Ford and Chevy were the Big Two, and you could get either one with a radio and without (AM-only), two doors or four, V8 or six, stick shift or automatic and maybe whitewall tires, which were a big deal back then (blackwalls were boring). Same for Dodge and Plymouth, which were perennial also-rans, despite a few years of truly iconic cars (see http://tinyurl.com/moylm9v for my take on Chrysler Corporation’s The Forward Look). Regular folks could – and did – buy mostly Chevys or Fords, both of which “worked hard at winning the hearts of middle class America, including families and farmers,” says long-time marketer (and classic Ford aficionado) Ron Denny. “Both brands stood for family, dependability and value -- an honest day's wage for an honest day's work.”
Those on their way up bought Pontiacs, Buicks, Mercurys or DeSotos – even Chryslers, “but the ultimate statement of affluent arrival was a Cadillac,” notes Denny. “It was the Standard of the World.” With Cadillacs for the well-to-do, Fords and Chevrolets for the everyday folk and steppingstone brands positioned between them on the ladder of desire, it was clear that the auto manufacturers had the car buying hierarchy figured out (thank you Alfred P. Sloan).
“I can understand why a '55 pink and white Crown Vic would smite you,” Denny told me as we exchanged adolescent car experiences. “It was so cool and oozed the glitz and promise of the 1950's – and by the way, the darker pink was called Tropical Rose, the light pink, Coral Mist.”

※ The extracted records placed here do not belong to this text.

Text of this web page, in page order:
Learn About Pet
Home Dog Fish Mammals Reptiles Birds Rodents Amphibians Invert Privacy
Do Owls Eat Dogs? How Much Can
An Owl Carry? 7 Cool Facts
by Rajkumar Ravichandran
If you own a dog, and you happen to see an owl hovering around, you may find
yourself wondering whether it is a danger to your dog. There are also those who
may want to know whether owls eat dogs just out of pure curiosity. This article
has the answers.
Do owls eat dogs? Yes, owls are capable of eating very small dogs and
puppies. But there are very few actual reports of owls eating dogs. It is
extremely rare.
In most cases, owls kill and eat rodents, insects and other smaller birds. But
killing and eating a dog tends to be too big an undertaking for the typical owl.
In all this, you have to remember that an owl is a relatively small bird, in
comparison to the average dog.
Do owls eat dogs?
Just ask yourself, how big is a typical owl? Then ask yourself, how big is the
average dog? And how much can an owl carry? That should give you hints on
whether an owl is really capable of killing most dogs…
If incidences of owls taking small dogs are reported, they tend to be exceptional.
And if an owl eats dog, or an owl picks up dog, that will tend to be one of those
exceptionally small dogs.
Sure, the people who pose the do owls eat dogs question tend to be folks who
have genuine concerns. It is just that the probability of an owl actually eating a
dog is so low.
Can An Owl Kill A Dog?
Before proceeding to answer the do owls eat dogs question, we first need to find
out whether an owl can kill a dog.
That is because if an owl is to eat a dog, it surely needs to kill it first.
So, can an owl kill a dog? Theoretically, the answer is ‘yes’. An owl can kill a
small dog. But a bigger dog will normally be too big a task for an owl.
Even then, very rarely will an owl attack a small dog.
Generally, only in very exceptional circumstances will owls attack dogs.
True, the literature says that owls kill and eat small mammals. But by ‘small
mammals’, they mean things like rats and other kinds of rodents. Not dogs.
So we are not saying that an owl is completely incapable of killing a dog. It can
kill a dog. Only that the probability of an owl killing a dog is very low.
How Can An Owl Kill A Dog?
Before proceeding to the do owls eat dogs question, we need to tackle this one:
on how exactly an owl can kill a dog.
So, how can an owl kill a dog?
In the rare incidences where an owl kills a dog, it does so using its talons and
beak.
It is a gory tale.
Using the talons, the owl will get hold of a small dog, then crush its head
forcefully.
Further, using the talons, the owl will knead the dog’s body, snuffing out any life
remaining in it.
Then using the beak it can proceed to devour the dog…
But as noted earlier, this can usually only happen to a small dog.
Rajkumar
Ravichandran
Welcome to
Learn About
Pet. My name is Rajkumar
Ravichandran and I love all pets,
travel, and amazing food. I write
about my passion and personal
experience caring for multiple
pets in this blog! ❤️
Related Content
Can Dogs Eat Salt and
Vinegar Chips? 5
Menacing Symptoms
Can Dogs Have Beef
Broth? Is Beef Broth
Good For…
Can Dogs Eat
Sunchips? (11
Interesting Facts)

Of course, we didn’t know Coral Mist from Lustful Pink at fourteen and fifteen. We just wanted to drive THAT CAR and plotted to make it happen (vs. just sitting in the thing and playing the radio).
Soon it became apparent that my friend’s older brother (in his mid ‘20s and still living with his parents) would take a nap some afternoons. But not before exhausting himself with operatic arias. He would wail along with the hi-fi (another object of our envy) while the two of us waited on the screened porch below his bedroom for the guy to sing himself to sleep. Ten minutes after “all quiet” we had filched the keys and opened the door to our dreams.

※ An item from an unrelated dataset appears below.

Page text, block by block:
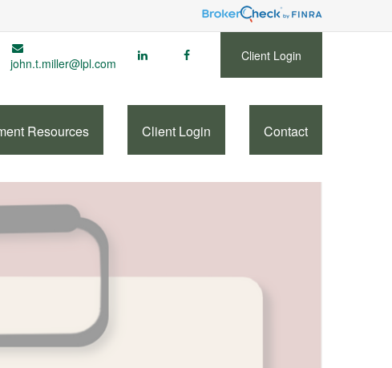
john.t.miller@lpl.com Client Login
Resources Client Login Contact

Not being complete and total dummies, we rolled the car back ‘til it stood in front of the house next door and cranked it up there (presumably out of earshot). However a problem soon surfaced that would cut our maiden voyage short: the Crown Vic had a stick shift, of which we knew the rudiments but lacked the practice. Lurching and cursing, we arrived at our destination in short order: back in front of my friend’s house, where we abandoned our quest, returned the car keys to their hiding place and retreated to the porch to discuss the errors of our way and invent excuses in case older brother had awakened and found us out (he hadn’t, and he didn’t).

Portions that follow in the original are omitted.